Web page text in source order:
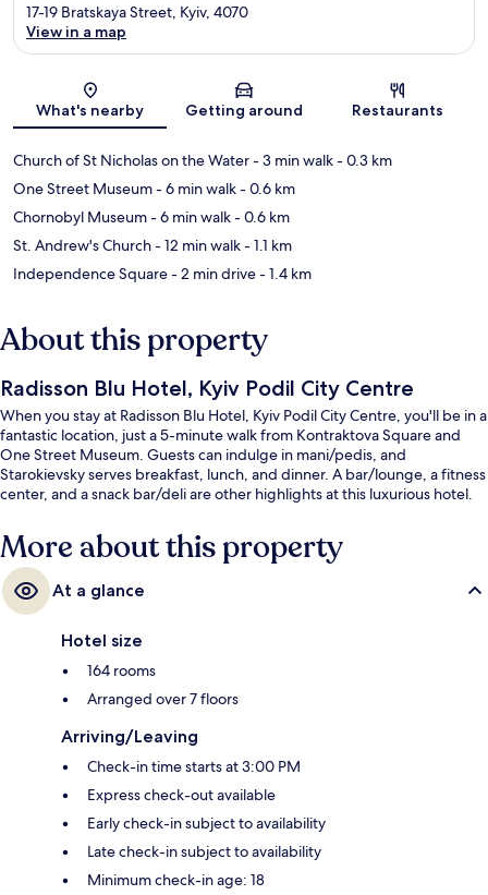
Map
17-19 Bratskaya Street, Kyiv, 4070
View in a map
What's nearby Getting around Restaurants
Church of St Nicholas on the Water- 3 min walk- 0.3 km
One Street Museum- 6 min walk- 0.6 km
Chornobyl Museum- 6 min walk- 0.6 km
St. Andrew's Church- 12 min walk- 1.1 km
Independence Square- 2 min drive- 1.4 km
About this property
Radisson Blu Hotel, Kyiv Podil City Centre
When you stay at Radisson Blu Hotel, Kyiv Podil City Centre, you'll be in a
fantastic location, just a 5-minute walk from Kontraktova Square and
One Street Museum. Guests can indulge in mani/pedis, and
Starokievsky serves breakfast, lunch, and dinner. A bar/lounge, a fitness
center, and a snack bar/deli are other highlights at this luxurious hotel.
More about this property
At a glance
Hotel size
164 rooms
Arranged over 7 floors
Arriving/Leaving
Check-in time starts at 3:00 PM
Express check-out available
Early check-in subject to availability
Late check-in subject to availability
Minimum check-in age: 18

Exercise aim: Leave out the images and write out the listing above exactly.

The answer:
Web page text in source order:
Map
17-19 Bratskaya Street, Kyiv, 4070
View in a map
What's nearby Getting around Restaurants
Church of St Nicholas on the Water- 3 min walk- 0.3 km
One Street Museum- 6 min walk- 0.6 km
Chornobyl Museum- 6 min walk- 0.6 km
St. Andrew's Church- 12 min walk- 1.1 km
Independence Square- 2 min drive- 1.4 km
About this property
Radisson Blu Hotel, Kyiv Podil City Centre
When you stay at Radisson Blu Hotel, Kyiv Podil City Centre, you'll be in a
fantastic location, just a 5-minute walk from Kontraktova Square and
One Street Museum. Guests can indulge in mani/pedis, and
Starokievsky serves breakfast, lunch, and dinner. A bar/lounge, a fitness
center, and a snack bar/deli are other highlights at this luxurious hotel.
More about this property
At a glance
Hotel size
164 rooms
Arranged over 7 floors
Arriving/Leaving
Check-in time starts at 3:00 PM
Express check-out available
Early check-in subject to availability
Late check-in subject to availability
Minimum check-in age: 18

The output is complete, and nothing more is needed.